Information provided Block Start
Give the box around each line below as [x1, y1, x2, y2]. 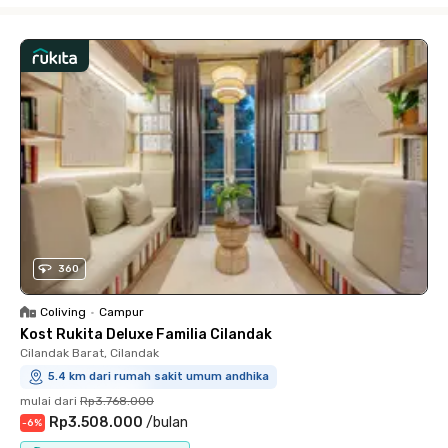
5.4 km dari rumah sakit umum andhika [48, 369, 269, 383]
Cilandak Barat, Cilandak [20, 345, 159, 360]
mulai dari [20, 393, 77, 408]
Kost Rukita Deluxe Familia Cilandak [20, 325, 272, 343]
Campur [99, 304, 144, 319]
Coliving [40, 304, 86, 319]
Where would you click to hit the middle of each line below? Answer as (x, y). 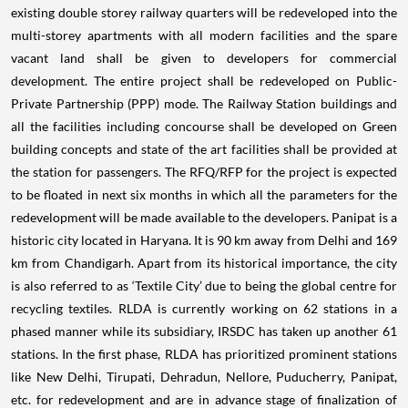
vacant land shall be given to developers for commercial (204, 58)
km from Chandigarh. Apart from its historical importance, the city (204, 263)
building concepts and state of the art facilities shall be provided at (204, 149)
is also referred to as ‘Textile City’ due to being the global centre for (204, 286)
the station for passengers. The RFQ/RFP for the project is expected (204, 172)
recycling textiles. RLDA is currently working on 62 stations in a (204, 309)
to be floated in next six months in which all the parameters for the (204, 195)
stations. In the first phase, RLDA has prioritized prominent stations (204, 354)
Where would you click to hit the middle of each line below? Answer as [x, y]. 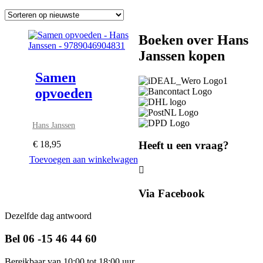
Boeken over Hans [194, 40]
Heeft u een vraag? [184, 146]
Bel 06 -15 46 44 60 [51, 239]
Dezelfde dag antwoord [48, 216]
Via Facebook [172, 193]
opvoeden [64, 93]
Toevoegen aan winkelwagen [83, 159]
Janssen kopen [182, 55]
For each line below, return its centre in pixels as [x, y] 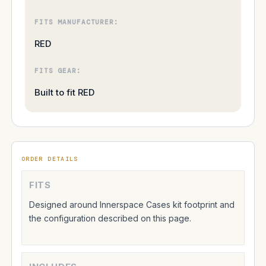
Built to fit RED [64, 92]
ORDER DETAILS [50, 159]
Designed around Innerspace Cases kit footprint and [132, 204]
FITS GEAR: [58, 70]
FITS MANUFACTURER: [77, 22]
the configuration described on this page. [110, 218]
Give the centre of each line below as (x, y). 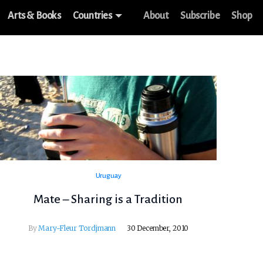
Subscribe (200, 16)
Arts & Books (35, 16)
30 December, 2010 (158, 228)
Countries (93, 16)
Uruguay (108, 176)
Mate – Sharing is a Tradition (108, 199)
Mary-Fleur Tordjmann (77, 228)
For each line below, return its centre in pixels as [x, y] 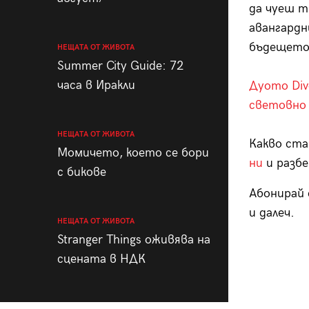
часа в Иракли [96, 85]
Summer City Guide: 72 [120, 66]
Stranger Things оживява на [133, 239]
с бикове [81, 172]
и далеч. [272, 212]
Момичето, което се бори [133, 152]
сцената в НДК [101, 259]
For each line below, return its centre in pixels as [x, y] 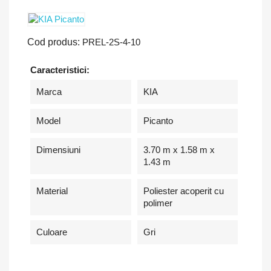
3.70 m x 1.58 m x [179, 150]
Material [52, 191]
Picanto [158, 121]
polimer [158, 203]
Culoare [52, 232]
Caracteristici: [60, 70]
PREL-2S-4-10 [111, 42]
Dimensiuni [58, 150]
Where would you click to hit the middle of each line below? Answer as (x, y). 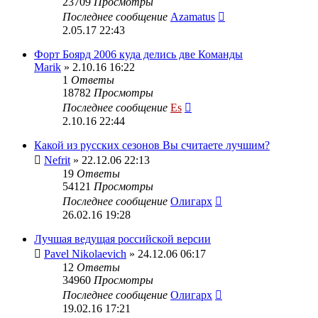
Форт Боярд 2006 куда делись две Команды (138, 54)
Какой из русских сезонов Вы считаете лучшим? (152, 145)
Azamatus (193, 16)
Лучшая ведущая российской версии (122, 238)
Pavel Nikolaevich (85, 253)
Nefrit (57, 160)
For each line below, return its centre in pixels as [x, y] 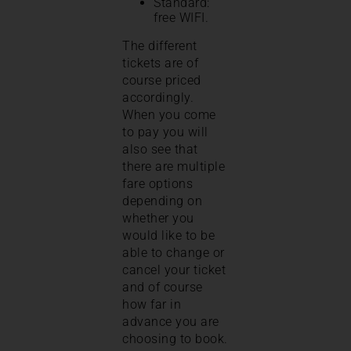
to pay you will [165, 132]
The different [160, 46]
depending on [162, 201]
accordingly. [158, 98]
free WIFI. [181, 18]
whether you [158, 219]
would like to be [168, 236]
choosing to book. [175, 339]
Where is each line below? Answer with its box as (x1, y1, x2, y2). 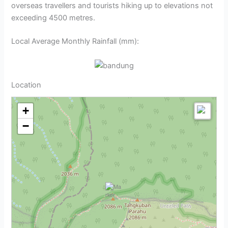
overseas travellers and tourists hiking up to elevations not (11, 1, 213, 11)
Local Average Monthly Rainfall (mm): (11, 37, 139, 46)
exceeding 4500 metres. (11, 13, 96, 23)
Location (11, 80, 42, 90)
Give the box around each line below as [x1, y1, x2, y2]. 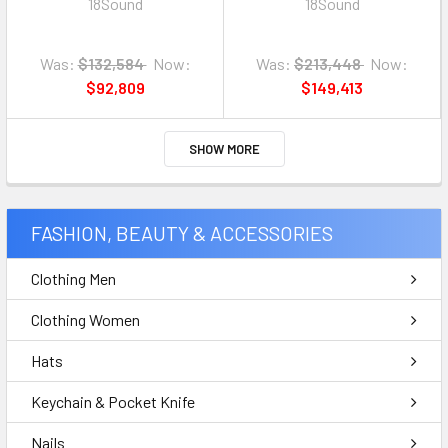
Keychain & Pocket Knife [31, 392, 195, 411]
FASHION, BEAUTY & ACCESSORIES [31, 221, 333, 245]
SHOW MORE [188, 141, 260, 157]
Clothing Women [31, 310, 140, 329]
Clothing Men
Information provided Block End
Ignoring the pictures, write out word for word the lines from the line containing "The different [160, 46]" through the end of the material above.

The different [160, 46]
depending on [162, 201]
accordingly. [158, 98]
free WIFI. [181, 18]
whether you [158, 219]
would like to be [168, 236]
choosing to book. [175, 339]
Where is each line below? Answer with its box as (x1, y1, x2, y2). 
overseas travellers and tourists hiking up to elevations not (11, 1, 213, 11)
Local Average Monthly Rainfall (mm): (11, 37, 139, 46)
exceeding 4500 metres. (11, 13, 96, 23)
Location (11, 80, 42, 90)
Give the box around each line below as [x1, y1, x2, y2]. 
Keychain & Pocket Knife [31, 392, 195, 411]
FASHION, BEAUTY & ACCESSORIES [31, 221, 333, 245]
SHOW MORE [188, 141, 260, 157]
Clothing Women [31, 310, 140, 329]
Clothing Men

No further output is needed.